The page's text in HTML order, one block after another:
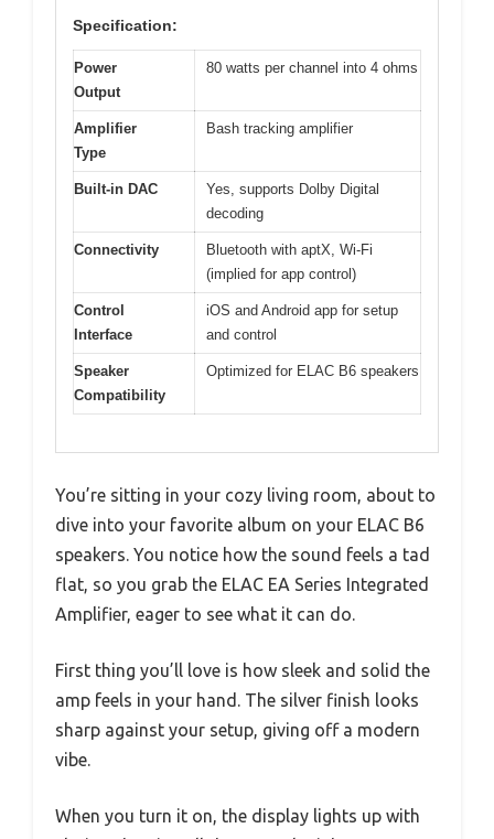
Specification:
Power
Output
80 watts per channel into 4 ohms
Amplifier
Type
Bash tracking amplifier
Built-in DAC
Yes, supports Dolby Digital
decoding
Connectivity
Bluetooth with aptX, Wi-Fi
(implied for app control)
Control
Interface
iOS and Android app for setup
and control
Speaker
Compatibility
Optimized for ELAC B6 speakers
You’re sitting in your cozy living room, about to
dive into your favorite album on your ELAC B6
speakers. You notice how the sound feels a tad
flat, so you grab the ELAC EA Series Integrated
Amplifier, eager to see what it can do.
First thing you’ll love is how sleek and solid the
amp feels in your hand. The silver finish looks
sharp against your setup, giving off a modern
vibe.
When you turn it on, the display lights up with
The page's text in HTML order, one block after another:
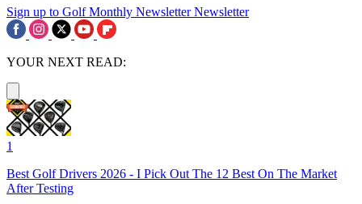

━━━━━━

▶ TRY IT: Exact lines only, please. Repeat everything from the top of the records through the line containing "Bluetooth with aptX, Wi-Fi", both ends in and pictures out.

▶ FINAL ANSWER:
The page's text in HTML order, one block after another:
Specification:
Power
Output
80 watts per channel into 4 ohms
Amplifier
Type
Bash tracking amplifier
Built-in DAC
Yes, supports Dolby Digital
decoding
Connectivity
Bluetooth with aptX, Wi-Fi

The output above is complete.